**What is being asked:**
When you reach the line in the data below that contains "I feel that", please start repeating lines exactly, and stop after the line that contains "Afflictions 4-6 took place", repeating nothing else.

[Data entries]
□ □ □ □ □ □ □

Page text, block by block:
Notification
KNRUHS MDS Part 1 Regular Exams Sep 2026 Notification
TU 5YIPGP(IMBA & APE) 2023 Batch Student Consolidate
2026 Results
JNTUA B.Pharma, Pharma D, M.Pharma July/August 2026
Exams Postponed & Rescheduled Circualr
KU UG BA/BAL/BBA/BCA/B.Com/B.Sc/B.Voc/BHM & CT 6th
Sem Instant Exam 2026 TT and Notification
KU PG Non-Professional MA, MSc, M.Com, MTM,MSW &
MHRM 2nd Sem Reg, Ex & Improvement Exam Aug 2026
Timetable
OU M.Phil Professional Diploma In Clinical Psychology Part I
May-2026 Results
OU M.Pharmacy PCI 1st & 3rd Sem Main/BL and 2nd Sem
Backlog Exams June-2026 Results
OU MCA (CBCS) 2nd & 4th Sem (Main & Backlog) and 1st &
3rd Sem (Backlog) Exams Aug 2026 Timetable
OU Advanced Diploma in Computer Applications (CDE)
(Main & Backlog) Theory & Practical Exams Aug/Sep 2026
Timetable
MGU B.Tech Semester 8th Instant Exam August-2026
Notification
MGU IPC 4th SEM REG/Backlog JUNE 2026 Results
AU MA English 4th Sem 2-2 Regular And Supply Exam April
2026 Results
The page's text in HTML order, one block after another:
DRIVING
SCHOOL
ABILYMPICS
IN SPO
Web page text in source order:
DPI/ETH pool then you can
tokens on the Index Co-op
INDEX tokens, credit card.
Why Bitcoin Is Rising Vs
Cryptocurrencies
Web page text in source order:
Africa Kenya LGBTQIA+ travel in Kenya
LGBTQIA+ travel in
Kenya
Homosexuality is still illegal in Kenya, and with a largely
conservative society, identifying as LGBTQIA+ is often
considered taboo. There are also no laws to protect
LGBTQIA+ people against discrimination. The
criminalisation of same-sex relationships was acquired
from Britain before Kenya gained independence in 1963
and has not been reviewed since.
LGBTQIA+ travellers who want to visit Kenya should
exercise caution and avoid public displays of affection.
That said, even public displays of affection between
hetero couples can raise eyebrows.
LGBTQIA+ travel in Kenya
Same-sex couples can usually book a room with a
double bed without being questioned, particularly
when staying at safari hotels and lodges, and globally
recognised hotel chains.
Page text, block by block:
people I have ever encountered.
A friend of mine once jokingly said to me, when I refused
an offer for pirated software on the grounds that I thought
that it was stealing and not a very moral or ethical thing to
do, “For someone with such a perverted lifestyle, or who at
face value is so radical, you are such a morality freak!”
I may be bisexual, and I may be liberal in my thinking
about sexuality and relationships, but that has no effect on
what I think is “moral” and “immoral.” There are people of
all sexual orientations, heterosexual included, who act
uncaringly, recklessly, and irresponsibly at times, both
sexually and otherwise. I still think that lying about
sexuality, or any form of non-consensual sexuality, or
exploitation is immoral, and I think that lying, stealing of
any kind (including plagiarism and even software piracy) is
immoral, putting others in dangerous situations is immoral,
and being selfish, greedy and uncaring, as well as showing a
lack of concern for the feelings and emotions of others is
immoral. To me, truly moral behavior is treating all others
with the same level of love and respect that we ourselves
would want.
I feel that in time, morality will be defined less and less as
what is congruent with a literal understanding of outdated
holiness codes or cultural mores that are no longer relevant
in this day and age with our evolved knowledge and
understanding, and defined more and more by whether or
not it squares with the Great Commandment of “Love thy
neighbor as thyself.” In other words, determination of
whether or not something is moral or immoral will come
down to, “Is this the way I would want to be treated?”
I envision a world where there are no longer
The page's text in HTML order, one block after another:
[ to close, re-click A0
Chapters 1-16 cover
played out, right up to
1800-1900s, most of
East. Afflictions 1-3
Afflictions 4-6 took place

□ □ □ □ □ □ □

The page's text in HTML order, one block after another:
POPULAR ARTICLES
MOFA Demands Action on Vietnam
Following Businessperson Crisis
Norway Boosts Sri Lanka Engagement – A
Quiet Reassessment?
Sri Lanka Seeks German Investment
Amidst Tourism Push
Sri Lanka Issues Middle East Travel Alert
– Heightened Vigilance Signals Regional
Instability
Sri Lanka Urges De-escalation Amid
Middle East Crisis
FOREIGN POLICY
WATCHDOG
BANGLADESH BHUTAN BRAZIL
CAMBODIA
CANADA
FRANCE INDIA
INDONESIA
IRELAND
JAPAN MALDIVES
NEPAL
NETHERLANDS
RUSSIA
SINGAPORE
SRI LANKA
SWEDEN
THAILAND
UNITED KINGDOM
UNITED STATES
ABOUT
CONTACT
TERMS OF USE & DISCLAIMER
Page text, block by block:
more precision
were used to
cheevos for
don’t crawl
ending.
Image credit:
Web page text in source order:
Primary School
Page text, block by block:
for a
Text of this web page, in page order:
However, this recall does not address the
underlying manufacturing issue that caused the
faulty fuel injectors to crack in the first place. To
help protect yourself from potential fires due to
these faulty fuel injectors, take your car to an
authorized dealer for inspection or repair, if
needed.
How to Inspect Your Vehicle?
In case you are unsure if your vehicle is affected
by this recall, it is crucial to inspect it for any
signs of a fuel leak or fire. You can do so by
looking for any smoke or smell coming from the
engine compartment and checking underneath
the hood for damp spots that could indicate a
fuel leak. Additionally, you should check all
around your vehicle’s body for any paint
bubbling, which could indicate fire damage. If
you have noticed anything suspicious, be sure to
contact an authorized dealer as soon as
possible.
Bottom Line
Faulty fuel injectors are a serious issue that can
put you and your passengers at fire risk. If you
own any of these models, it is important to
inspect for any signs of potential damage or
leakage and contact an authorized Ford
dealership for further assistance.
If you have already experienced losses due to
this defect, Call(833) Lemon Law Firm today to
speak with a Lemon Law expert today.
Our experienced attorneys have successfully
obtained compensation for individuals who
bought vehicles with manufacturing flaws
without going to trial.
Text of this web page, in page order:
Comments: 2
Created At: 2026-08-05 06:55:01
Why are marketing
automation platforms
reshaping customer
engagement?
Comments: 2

□ □ □ □ □ □ □

**Written solution:**
I feel that in time, morality will be defined less and less as
what is congruent with a literal understanding of outdated
holiness codes or cultural mores that are no longer relevant
in this day and age with our evolved knowledge and
understanding, and defined more and more by whether or
not it squares with the Great Commandment of “Love thy
neighbor as thyself.” In other words, determination of
whether or not something is moral or immoral will come
down to, “Is this the way I would want to be treated?”
I envision a world where there are no longer
The page's text in HTML order, one block after another:
[ to close, re-click A0
Chapters 1-16 cover
played out, right up to
1800-1900s, most of
East. Afflictions 1-3
Afflictions 4-6 took place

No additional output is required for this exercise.